Airtightness & Ventilation

airtightness and good ventilation need to be considered when upgrading to a more energy efficient home.

Improving AirTightness

Airtightness is important to achieve improved energy efficiency in your home.

Leak detection (using smoke pencils or similar) allows uncontrolled air inlets to be found and sealed. This is particularly important around upper floor ceilings, service penetrations, skirtings and floor junctions.

Floorboards can be sealed using strips of rubber, wood or mastic.

Airtightness tapes are very effective and can be used to seal draughty areas around windows – particularly old sash windows may have a substantial gap around them if you take off the window surround.

Doors can also be examined for air leaks, with the possibility of adding a draughtproof layer to the back of old doors that are going to be retained.

the first stage OF RETROFIT is assessing and improving the airtightness .

Ventilation

A key feature of a good retrofit is control over how your house is ventilated.

Older houses used to ventilate themselves almost by accident. Draughts around windows and doors together with open chimneys meant there would always be air moving through the home. However, this cannot be controlled and can lead to too much ventilation when it’s windy outside, which wastes energy.

We recommend a planned, designed ventilation strategy. This can help improves both the comfort and health of your home and its occupants. It can provide substantial improvements, including bedrooms not overheating in very hot weather and reductions in damp areas.

The first stage is to improve the airtightness as far as is practical. The next stage depends on the form of your home, the budget and the success of the first stage of airtightness measures.

using existing building features to improve ventilation in your home

Chimneys and underfloor options

Chimneys can be repurposed as ventilation if in the right place in the building and coming from the right rooms. If the cellar is dry this can be used as a buffer for incoming air cooling it in summer and taking the chill off it in winter.

Another option is using the undercroft under suspended floors.
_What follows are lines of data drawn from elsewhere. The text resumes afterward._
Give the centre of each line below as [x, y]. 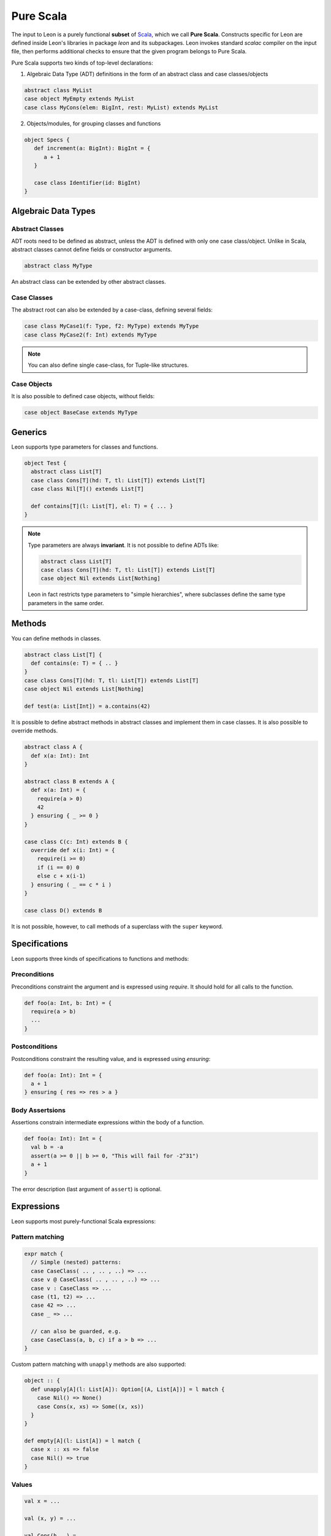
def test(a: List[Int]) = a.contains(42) [87, 706]
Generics [29, 432]
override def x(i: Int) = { [73, 850]
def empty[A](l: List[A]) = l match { [82, 1441]
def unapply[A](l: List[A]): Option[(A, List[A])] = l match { [128, 1389]
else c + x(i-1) [61, 876]
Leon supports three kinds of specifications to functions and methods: [100, 958]
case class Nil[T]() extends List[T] [87, 489]

This can be topped up with additional vents to form part of a planned ventilation strategy. This uses the buoyancy of warm air – roof vents designed to make the most of passing air and humidity controlled vents draw damp or smelly air out from kitchens and bathrooms.

If airtightness is good enough this creates a sufficient negative pressure to bring replacement air into the living and sleeping spaces.

For most budgets, the most accessible option uses a moisture sensitive plastic to open and close wall or window inlet vents and extract grilles into insulated flexible ducts out of ‘wet’ rooms.

Passive stack ventilation with heat recovery

A new approach from Ventive has been to put an unpowered heat exchanger between incoming and outgoing air on the roof with concentric ducts running up existing chimneys or new flues.

This is not a cheap option and care has to be taken with shared stacks and stoves or fires.

This system is in continuing development, and a new version is now being tested that may reduce the cost and improve flexibility.

Mechanical ventilation with heat recovery (MVHR)

Where really good air tightness (at least 1.5cu.m/hr/sq.m. at 50pa) can be achieved and budget permits, the ultimate in controlled efficient ventilation can be used.

This blows incoming air over outgoing air through an efficient heat exchanger that in some cases means a 90% heat exchange takes place. The principle is that the energy saved by the heat exchanger is more than that used by the fan driving it.

Units can also be fitted with additional kit to control humidity or small heating coils, so that if the building is super-insulated nearly all the heat needs can be provided by this.

They do however require maintenance – filters need regular changing and in cold damp climates care needs to be taken with condensation from outgoing air.